Measuring and Combining Edges (Part 1)
In this post we will consider the theory behind measuring and combining edges from different variables and/or entire systems. As an all-purpose guide I would recommend following Rob Hanna’s Quantifiable Edges http://quantifiableedges.blogspot.com/ because there are a lot of practical examples of measuring and combining edges and many of the subtleties to consider on both his blog and more importantly in his subscriber letter. In terms of measuring edges, Michael at MarketSci often does a good job of looking at these issues from a more balanced perspective http://marketsci.wordpress.com/ that combines practioner insight with academic rigor. The subject of measuring and combining edges in financial market data is rarely covered in textbooks and requires experience and judgement to either make qualitative conclusions or apply the right statistical methods. The best academic/textbook on the subject is by David Aronson who is the author of Evidence-Based Technical Analysis http://www.evidencebasedta.com/.
The truth is that economists, quants, and academics are often quite guilty of poor or inappropriate analysis in this area– and its very hard for practioners or other academics to see why. The guise of a rigorous white paper with dense mathematics almost always seems more convincing than the dull musings of a trader in a community forum or a financial blogger that puts up a 300-word post. Sadly, this is not actually the case. I have read academic papers that are pure garbage and snippets of incomplete research on a web page that are pure brilliance. Of course more often than not the reverse is true which leads to the general stereotype. The philosophy of the researcher in question is also not a panacea. Neither the proud skeptics nor the naiive optimists are suitable for such a task of measuring and combining edges in financial data. The skeptics will overlook the time-varying nature of edges (a good example is the daily follow through effect) and look at arbitrary time intervals for analysis whose edges may also be uniquely time-varying. They also tend to rely too much on linear regression, and focus too much on binary measures of effect significance using statistics that are sometimes unsuitable for the data. Furthermore, these skeptics are overly enthusiastic about robustness analysis across assets or parameters as if this was the only reliable pre-requisite for an exploitable edge. The naiive optimists are short on analytical rigor, and fail to view any edges that they find within the broader context of an effect. They think that they are finding unique edges that often mere artifacts of the data, and have too little statistical power to draw any conclusions from. The optimists also fail to see the time-varying nature of edges and also fail to perform simple analysis using medians, quartiles or deciles. The optimists make too many mistakes to list, and are the most frequent casualties in financial markets in real-life trading.

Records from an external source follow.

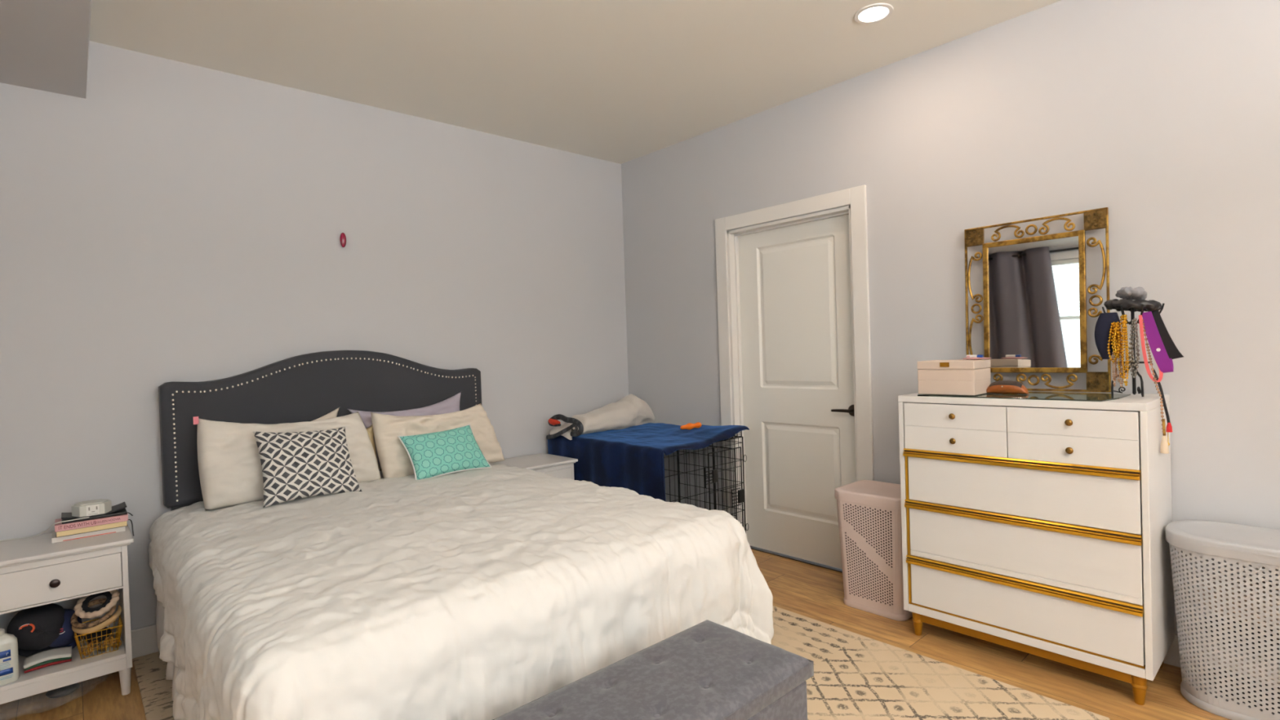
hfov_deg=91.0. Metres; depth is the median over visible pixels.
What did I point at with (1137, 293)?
scrunchie
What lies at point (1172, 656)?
baseboard
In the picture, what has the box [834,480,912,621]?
laundry hamper
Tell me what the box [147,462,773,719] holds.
comforter
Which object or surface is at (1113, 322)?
necklace
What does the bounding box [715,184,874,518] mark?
trim
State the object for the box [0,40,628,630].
wall
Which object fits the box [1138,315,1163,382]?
necklace
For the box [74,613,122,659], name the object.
wire basket
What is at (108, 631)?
pouch
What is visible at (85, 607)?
headband
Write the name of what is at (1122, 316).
necklace
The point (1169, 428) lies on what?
necklace
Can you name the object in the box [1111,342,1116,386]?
necklace
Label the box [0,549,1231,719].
floor
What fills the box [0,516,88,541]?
power cable
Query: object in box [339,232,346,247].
wall hook
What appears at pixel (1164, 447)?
necklace
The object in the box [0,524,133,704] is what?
nightstand
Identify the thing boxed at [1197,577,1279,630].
clothes
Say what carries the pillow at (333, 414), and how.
on the comforter at (481, 593)
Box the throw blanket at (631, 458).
[547,422,749,502]
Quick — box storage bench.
[493,619,813,719]
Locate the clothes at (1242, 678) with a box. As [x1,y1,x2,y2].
[1204,666,1279,713]
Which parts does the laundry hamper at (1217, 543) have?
lid
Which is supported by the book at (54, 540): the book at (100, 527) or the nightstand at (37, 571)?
the book at (100, 527)
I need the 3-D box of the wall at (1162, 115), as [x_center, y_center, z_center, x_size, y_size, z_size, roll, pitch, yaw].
[1.837,-0.164,2.752,0.140,2.706,5.600,-3,1,-42]
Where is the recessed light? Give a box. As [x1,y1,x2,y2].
[853,3,893,23]
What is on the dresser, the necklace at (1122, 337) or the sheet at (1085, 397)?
the sheet at (1085, 397)
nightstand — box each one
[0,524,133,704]
[493,453,577,479]
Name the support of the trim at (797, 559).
attached to the wall at (1162, 115)
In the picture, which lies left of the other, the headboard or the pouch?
the pouch
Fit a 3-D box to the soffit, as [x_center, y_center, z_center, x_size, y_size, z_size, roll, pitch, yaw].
[-1.489,-1.254,0.689,1.422,0.254,4.200,-3,1,-42]
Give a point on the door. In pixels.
(796, 326)
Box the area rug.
[133,605,1110,719]
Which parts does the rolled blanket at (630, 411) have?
dark trim, dark trim, dark trim
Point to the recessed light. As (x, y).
(876, 12)
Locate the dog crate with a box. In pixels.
[663,431,748,533]
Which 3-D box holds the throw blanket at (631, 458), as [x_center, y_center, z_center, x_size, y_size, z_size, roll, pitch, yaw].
[0.031,0.714,4.059,0.765,0.576,1.116,-3,1,-42]
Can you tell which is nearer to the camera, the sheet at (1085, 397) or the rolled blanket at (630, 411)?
the sheet at (1085, 397)
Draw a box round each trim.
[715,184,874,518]
[749,545,842,573]
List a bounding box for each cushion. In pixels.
[253,426,361,507]
[397,423,491,479]
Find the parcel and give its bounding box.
[45,682,79,697]
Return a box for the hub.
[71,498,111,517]
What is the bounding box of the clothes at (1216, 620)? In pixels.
[1200,614,1279,660]
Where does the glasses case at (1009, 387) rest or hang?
on the sheet at (1085, 397)
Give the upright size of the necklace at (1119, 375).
0.210 m
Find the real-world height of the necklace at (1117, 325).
0.130 m
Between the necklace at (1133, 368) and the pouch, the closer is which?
the necklace at (1133, 368)
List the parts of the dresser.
leg, knob, knob, drawer, drawer, drawer, drawer, knob, knob, drawer, leg
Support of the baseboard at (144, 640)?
attached to the wall at (172, 221)
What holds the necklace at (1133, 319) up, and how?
hanging from the stand
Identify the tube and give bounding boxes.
[966,354,983,357]
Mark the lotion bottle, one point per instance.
(9, 655)
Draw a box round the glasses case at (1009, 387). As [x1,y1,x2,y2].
[986,380,1028,394]
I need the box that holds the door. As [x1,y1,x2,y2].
[737,214,856,568]
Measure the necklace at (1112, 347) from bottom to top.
0.118 m
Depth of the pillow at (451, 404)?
3.47 m
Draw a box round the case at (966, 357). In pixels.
[962,357,991,359]
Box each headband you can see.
[70,598,115,629]
[71,604,121,634]
[74,589,119,618]
[81,591,111,612]
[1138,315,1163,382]
[1142,311,1173,373]
[1148,309,1183,359]
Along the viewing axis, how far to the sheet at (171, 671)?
2.63 m
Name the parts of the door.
handle
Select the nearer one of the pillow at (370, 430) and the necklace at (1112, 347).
the necklace at (1112, 347)
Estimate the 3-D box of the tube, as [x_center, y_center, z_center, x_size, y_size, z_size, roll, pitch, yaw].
[1.419,-0.015,2.667,0.014,0.014,0.064,-3,1,-42]
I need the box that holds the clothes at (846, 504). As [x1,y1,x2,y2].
[844,503,893,605]
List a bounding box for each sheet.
[155,600,178,700]
[917,391,1130,401]
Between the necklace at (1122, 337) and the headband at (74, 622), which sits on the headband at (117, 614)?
the headband at (74, 622)
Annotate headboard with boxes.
[158,350,481,511]
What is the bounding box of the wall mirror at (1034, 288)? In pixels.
[964,207,1111,392]
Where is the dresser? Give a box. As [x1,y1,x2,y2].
[897,391,1174,705]
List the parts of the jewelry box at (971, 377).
box lid
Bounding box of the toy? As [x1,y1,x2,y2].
[680,422,701,429]
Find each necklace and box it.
[1106,321,1118,363]
[1110,326,1118,351]
[1111,322,1120,358]
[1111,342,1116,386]
[1113,321,1120,356]
[1115,351,1122,382]
[1116,315,1127,378]
[1118,331,1124,387]
[1120,316,1128,368]
[1121,314,1128,386]
[1128,318,1139,377]
[1130,320,1139,373]
[1131,318,1138,366]
[1142,319,1168,453]
[1151,369,1172,445]
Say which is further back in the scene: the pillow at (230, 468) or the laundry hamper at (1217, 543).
the pillow at (230, 468)
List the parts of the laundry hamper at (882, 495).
lid
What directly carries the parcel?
in the plastic bag
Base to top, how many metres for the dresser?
1.055 m
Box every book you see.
[51,526,125,542]
[54,513,128,532]
[55,520,127,537]
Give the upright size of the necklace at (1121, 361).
0.191 m
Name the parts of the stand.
scroll leg, arm, scroll leg, arm, arm
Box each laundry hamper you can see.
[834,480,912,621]
[1164,520,1279,719]
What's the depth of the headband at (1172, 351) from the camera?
2.27 m
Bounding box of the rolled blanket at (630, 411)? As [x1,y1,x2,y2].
[546,394,654,439]
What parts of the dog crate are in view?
panel, door, door post, door, folded door panel
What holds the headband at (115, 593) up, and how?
on the headband at (74, 622)
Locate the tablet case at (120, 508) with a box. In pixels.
[61,501,127,524]
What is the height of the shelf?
0.016 m
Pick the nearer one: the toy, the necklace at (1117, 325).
the necklace at (1117, 325)
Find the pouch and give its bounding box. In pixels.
[84,626,111,643]
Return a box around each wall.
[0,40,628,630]
[621,0,1279,639]
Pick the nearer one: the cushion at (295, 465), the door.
the cushion at (295, 465)
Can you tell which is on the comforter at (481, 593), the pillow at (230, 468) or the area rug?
the pillow at (230, 468)
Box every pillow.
[193,411,381,511]
[311,407,339,421]
[347,391,461,469]
[365,424,382,471]
[370,403,504,478]
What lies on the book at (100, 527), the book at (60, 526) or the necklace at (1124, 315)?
the book at (60, 526)
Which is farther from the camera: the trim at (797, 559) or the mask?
the trim at (797, 559)
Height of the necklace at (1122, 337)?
0.204 m
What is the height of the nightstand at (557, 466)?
0.615 m
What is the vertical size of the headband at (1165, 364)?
0.224 m
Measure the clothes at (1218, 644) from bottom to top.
0.075 m
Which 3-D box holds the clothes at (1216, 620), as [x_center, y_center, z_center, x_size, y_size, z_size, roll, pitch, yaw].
[2.123,0.937,2.108,0.202,0.096,0.378,-3,1,-42]
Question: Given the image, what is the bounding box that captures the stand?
[1102,302,1164,396]
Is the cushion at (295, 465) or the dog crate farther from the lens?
the dog crate
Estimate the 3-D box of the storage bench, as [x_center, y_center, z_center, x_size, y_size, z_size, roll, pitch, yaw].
[-0.075,1.033,1.455,1.138,0.453,0.381,-3,1,-42]
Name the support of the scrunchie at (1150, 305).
on the stand
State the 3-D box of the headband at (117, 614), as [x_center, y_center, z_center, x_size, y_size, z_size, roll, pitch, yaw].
[-2.137,1.028,2.479,0.152,0.056,0.116,-3,1,-42]
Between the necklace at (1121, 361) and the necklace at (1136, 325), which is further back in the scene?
the necklace at (1121, 361)
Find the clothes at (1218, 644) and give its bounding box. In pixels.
[1201,643,1279,684]
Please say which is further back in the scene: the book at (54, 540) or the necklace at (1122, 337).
the book at (54, 540)
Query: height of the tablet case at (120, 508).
0.032 m
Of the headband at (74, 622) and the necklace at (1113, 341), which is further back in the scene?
the headband at (74, 622)
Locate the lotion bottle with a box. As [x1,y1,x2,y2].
[0,628,19,685]
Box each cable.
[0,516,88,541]
[128,519,133,536]
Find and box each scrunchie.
[1103,298,1162,311]
[1115,286,1146,300]
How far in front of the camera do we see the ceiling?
2.93 m
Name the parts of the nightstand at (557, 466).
rail, drawer, panel
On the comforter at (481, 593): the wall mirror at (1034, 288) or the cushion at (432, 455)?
the cushion at (432, 455)
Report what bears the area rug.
on the floor
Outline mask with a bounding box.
[1094,312,1120,359]
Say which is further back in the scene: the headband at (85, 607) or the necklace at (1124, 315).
the headband at (85, 607)
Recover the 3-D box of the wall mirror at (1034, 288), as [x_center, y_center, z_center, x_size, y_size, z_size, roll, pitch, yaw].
[1.696,-0.238,2.720,0.036,0.742,0.545,-3,1,-42]
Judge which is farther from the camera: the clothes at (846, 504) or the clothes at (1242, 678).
the clothes at (846, 504)
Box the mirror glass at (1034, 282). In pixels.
[987,235,1080,367]
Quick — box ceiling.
[89,0,1061,164]
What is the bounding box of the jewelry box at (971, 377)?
[917,359,991,395]
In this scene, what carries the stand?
on the dresser
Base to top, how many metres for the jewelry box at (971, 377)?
0.142 m
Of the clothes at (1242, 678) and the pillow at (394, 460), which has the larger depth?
the pillow at (394, 460)
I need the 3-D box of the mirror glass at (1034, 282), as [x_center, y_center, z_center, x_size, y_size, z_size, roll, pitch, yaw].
[1.697,-0.238,2.721,0.020,0.566,0.369,-3,1,-42]
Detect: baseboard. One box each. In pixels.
[130,624,158,658]
[1164,633,1213,667]
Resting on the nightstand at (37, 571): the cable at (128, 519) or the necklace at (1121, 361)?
the cable at (128, 519)
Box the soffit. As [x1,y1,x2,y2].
[0,0,92,98]
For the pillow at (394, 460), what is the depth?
3.27 m
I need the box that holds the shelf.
[0,626,125,691]

Financial data is very noisy, and it makes it very difficult to use classical forecasting techniques like regression. Such analysis relies on determining the slope of the relationship, as well as the line that best describes the fit. While the slope can be found with some degree of reliability in financial data to be useable, the y-intercept estimation creates considerable added error when the noise content (the scatterplot points are all over the place) is high. It is more useful in practice to focus on the beta/slope and omit the y-intercept altogether. Furthermore, trying to extrapolate the slope relationship as a scalar function is also fraught with error as significant non-linearities can exist at different areas of the variable distribution. It is safest to simply look at the slope relationship between two variables or correlation coefficient as being either a positive or a negative relationship. Looking at the strength of this relationship in terms of w% or the equity curve more importantly is far superior than looking at it through the lens of classic regression output. The r-squared of the equity curve based on predicted direction of a given market is preferred to looking at a variable’s power to explain variation in returns ( the scatterplot points). Tracking this curve is highly important to detect if there has been a clear an discernible change in the relationship. To the extent that this is the case the following two inappropriate conclusions are typically made: 1) the variable has an edge even though that edge no longer persists in the recent part of the data set 2) the variable doe not have an edge even though the edge is clear and discernible from a more recent starting point versus the entire data set.
Unfortunately there is no concrete guide to determine how long the measurement period for analysis should be and whether or not this is even effective in real-life. Whether in the first case an academic or practioner believes that an edge still exists but there is a temporary deterioration is actually a correct assessment depends on nature of the effect itself as much as the nature of the analysis. The effects can possess the same properties as time series data: they can be random, mean-reverting, or trending. Furthermore, only after this is accounted for can one attempt to determine whether an effect has lost its edge or merely taking a temporary respite. At this point one must have a strong understanding of the confidence intervals of a given effect as well as the standard deviation in the assessment of confidence figure itself which can be quite significant in the short-term with few observations . Lastly, the effect may be moderated by a third spurious variable that may yield very clear results while the effect proxy variable (the current variable) shows inconsistencies.